36) The parties agree that:

a) In the event that the Customer wishes to terminate a Service Package agreement, they must provide a minimum of three (3) months’ notice in writing.

b) If the contract is terminated inside of the minimum 12-month period, then an additional 30% surcharge on the entire completed term of the agreement to date will be due and payable to close the account. After the specified 12-month term is completed, then no surcharge will be required to close the account; however the Client must still provide a minimum of three (3) months’ notice in writing.

c) Upon termination of the agreement, all monies owed will be due and payable with fourteen (14) days of the account closure.

Adjustment of Pricing

37) The Service Package pricing may be subject to change on a periodic review basis. Should the Service Package pricing be adjusted, the Client will be provided with at least one (1) months notice. At this time, the Client will be free to upgrade our downgrade their Package agreement, or cancel their Package with no additional change fees or surcharges being applicable.

Hourly Package Agreement

38) The Service Package is based on Service hours charged monthly, quarterly or annually for a 12-month period. On the 12-month anniversary, the same Package will be allocated for another 12 months, unless a new set of hours has been negotiated. Any outstanding hours remaining (i.e. hours not used within the 12 month period), will not be rolled over into the new 12 month term, unless otherwise agreed.

39) The Consultant will make every effort to ensure the Client is notified towards the end of the agreement of any unused hours still available.

Payment

40) Payment for the specified Service Package agreement will be charged on a monthly, quarterly or annual basis, depending on the Client’s preference. Payment of the fees is due within fourteen (14) days of invoice issue date.

41) The parties agree that in the event of non-payment by the Client, whether deliberate or accidental, the Consultant may charge interest at the rate specified under Victorian statute from the day immediately following the date payment is due until the debt is paid in full.

42) The Client agrees to pay all incidental costs incurred by the Consultant related to non-payment of any account including bank charges, collection fees, legal costs and any other costs incurred as a result of non-payment.

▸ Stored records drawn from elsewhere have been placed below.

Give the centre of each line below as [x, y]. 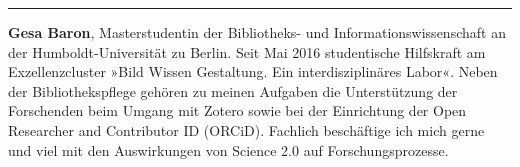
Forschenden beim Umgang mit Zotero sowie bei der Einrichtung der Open [237, 110]
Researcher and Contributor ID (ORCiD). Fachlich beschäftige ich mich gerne [246, 129]
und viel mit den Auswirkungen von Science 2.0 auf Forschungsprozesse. [228, 149]
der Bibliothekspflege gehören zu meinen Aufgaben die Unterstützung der [233, 90]
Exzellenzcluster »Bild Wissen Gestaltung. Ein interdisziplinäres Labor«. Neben [253, 71]
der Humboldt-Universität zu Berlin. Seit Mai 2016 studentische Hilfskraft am [247, 51]
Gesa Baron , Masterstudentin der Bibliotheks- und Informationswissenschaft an [257, 32]
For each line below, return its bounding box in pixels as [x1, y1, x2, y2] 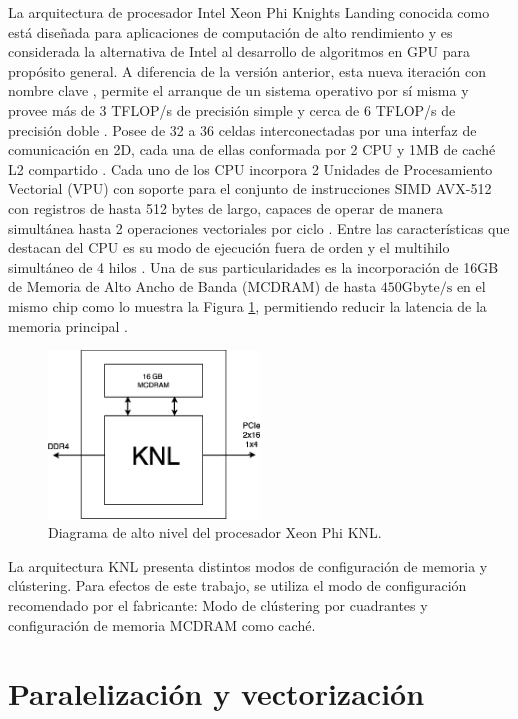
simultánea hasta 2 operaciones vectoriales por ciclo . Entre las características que [8, 217, 510, 238]
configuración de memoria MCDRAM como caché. [8, 614, 316, 635]
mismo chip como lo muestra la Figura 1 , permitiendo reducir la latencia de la [8, 295, 487, 316]
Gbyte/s [401, 281, 453, 296]
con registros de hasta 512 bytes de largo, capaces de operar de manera [8, 197, 443, 218]
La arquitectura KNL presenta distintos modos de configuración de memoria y [8, 555, 488, 576]
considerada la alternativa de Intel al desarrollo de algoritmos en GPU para [8, 41, 470, 62]
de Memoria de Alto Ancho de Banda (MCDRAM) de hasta [8, 276, 377, 297]
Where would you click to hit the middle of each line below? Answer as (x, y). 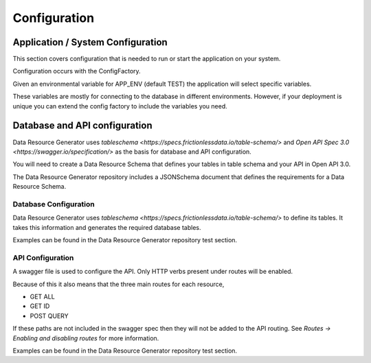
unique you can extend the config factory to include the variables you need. (120, 106)
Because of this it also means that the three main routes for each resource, (119, 284)
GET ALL (42, 296)
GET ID (40, 306)
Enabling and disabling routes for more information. (86, 338)
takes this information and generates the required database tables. (107, 227)
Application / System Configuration (90, 42)
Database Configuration (54, 204)

Confidentiality and Non-Disclosure

43) The Agreement creates a confidential relationship between Client and Consultant. During the term of this Agreement, Client and Consultant may each have access to and become acquainted with various proprietary information concerning the other party’s business affairs, strategies, future plans, markets, clients, relationships, vendors, finances, properties, methods of operation, designs, concepts, computer programs, employees, documentation, and other such information whether written, oral, or otherwise (the “Trade Secrets”), and agree that these Trade Secrets are confidential in nature. During the term of this Agreement and until such time as each of the Trade Secrets are made public by their respective owners and are no longer confidential in nature, the Consultant, Client, and all employees and/or agents of both shall not directly or indirectly make public, discuss or disclose to any third party any of the Trade Secrets, and shall not use them in any way for commercial benefit.

Non-payment

44) The parties agree that in the event of non-payment by the client, whether deliberate or accidental, the Consultant may charge interest at the rate specified under Victorian statute from the day immediately following the date payment is due until the debt is paid in full.

45) The Client agrees to pay all incidental costs incurred by the Consultant related to non-payment of any account including bank charges, collection fees, legal costs and any other costs incurred as a result of non-payment.

Whole Agreement

46) The parties agree that this written Agreement constitutes the whole of the Agreement between them in relation to the project and any and all other written or verbal undertakings are expressly excluded.